From fa1923392f897905d2dd0cdd5d3194afec795f91 Mon Sep 17 00:00:00 2001
From: Lili Gasser <gasserli@ethz.ch>
Date: Mon, 18 Feb 2019 10:32:51 +0000
Subject: [PATCH] clean ffille

---
 src/python/run_train_ner.py | 15 +++------------
 src/sh/train_ner.sh         |  2 +-
 2 files changed, 4 insertions(+), 13 deletions(-)

diff --git a/src/python/run_train_ner.py b/src/python/run_train_ner.py
index 15878724..2ebd5fe7 100644
--- a/src/python/run_train_ner.py
+++ b/src/python/run_train_ner.py
@@ -36,10 +36,9 @@ def main(model=None, output_dir=None, n_iter=100, training_data=None, trained_da
     if training_data is not None:
         call_with_out("git-lfs pull -I " + training_data.as_posix())
         dict_onedoc = read_from_txt(training_data)
-        TRAIN_DATA = transform_to_training_format(dict_onedoc)[:50]   # TODO: get rid of [:50]

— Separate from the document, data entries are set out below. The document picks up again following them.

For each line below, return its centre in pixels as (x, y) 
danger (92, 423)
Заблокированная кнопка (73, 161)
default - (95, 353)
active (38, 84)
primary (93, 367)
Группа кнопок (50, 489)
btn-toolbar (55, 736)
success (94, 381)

-        TRAIN_DATA_orig = TRAIN_DATA[:]
-        print(type(TRAIN_DATA), TRAIN_DATA[:10])
-        # TODO: format checks
+        TRAIN_DATA = transform_to_training_format(dict_onedoc)
+        TRAIN_DATA_orig = TRAIN_DATA[:]      # save a copy to have an unshuffled version
+        print("Training data loaded")
     else:
         sys.exit("no training data")
 
@@ -97,14 +96,6 @@ def main(model=None, output_dir=None, n_iter=100, training_data=None, trained_da
         dict_ents_test['entities'] = list_ents_test
         tpl = (text, dict_ents_test, title)
         TRAIN_DATA_tested.append(tpl)
-#        print('train', list_ents_train)
-#        print('test', list_ents_test)
-#        print(set(list_ents_train) == set(list_ents_test))
-#       if print_output
-        #if not set(list_ents_train) == set(list_ents_test):
-            #print(text)
-            #print("Entities", [(ent.text, ent.label_) for ent in doc.ents])
-	    #print("Tokens", [(t.text, t.ent_type_, t.ent_iob) for t in doc])
 
     alldicts_tested = transform_to_reading_format(TRAIN_DATA_tested)
 
diff --git a/src/sh/train_ner.sh b/src/sh/train_ner.sh
index e21cdfaf..ec5e1539 100755
--- a/src/sh/train_ner.sh
+++ b/src/sh/train_ner.sh
@@ -1,7 +1,7 @@
 #!/bin/bash
 
 model=de_core_news_sm
-n_iter=2
+n_iter=100
 path_data=data/train_NER/
 training_data=${path_data}1891_20026449_corrected_german.txt
 trained_data=${path_data}1891_20026449_corrected_german_trained.txt
-- 
GitLab